Zweimal im Jahr trifft sich die internationale Branche, Anfang September in Monte Carlo und Ende Oktober in Baden-Baden. In Monte Carlo werden Erfahrungen ausgetauscht, erste Verhandlungen geführt. In Baden-Baden treffen sich mehr als 1000 Versicherer, Rückversicherer, Makler und Versicherungseinkäufer der Industrie in einem rigiden Halbstundenrhythmus zu Verhandlungen.

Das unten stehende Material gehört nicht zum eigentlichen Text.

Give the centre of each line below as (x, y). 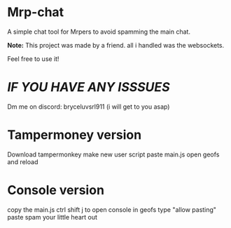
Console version (56, 190)
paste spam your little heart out (52, 217)
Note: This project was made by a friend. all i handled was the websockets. (116, 45)
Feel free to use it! (33, 59)
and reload (23, 161)
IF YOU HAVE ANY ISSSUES (89, 87)
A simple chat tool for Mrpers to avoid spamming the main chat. (99, 32)
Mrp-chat (36, 12)

Sie finden an zahlreichen Tischen in den Ballsälen und Lobbys der Luxushotels statt.
Die Kunden der Rückversicherer haben bei diesen Treffen in den letzten Jahren mehr als einen Schock zu verdauen gehabt. 2002 stellte die Gerling Globale Rück kurz vor Baden-Baden ihr Geschäft ein, nachdem sie wegen der durch Überexpansion verursachten Finanzprobleme von den Rating-Agenturen herabgestuft worden war. Im vergangenen Jahr war der französische Rückversicherer Scor das Hauptgesprächsthema – nur mit massiver Hilfe des französischen Marktes, der seinen einzigen Rückversicherer nicht untergehen lassen wollte, und durch stille Hilfe der Pariser Regierung konnte Scor überleben und hat sich inzwischen sogar erholt.
Neben dem Maklerskandal in den USA ist in diesem Jahr das Schicksal des Rückversicherers Converium in aller Munde. Wie bei Gerling Globale und Scor ist auch Converium in die Krise geraten, weil die Rating-Agenturen die Bonität des Unternehmens herabgestuft haben. Das führt bei manchem Manager zu dem Gefühl, dass Standard & Poor’s (S&P), Moody’s oder AM Best zu viel Macht haben. Die Debatte über die Rolle der Rating-Agenturen wird vehement geführt – wobei gelegentlich der Bote für die schlechte Nachricht geprügelt wird.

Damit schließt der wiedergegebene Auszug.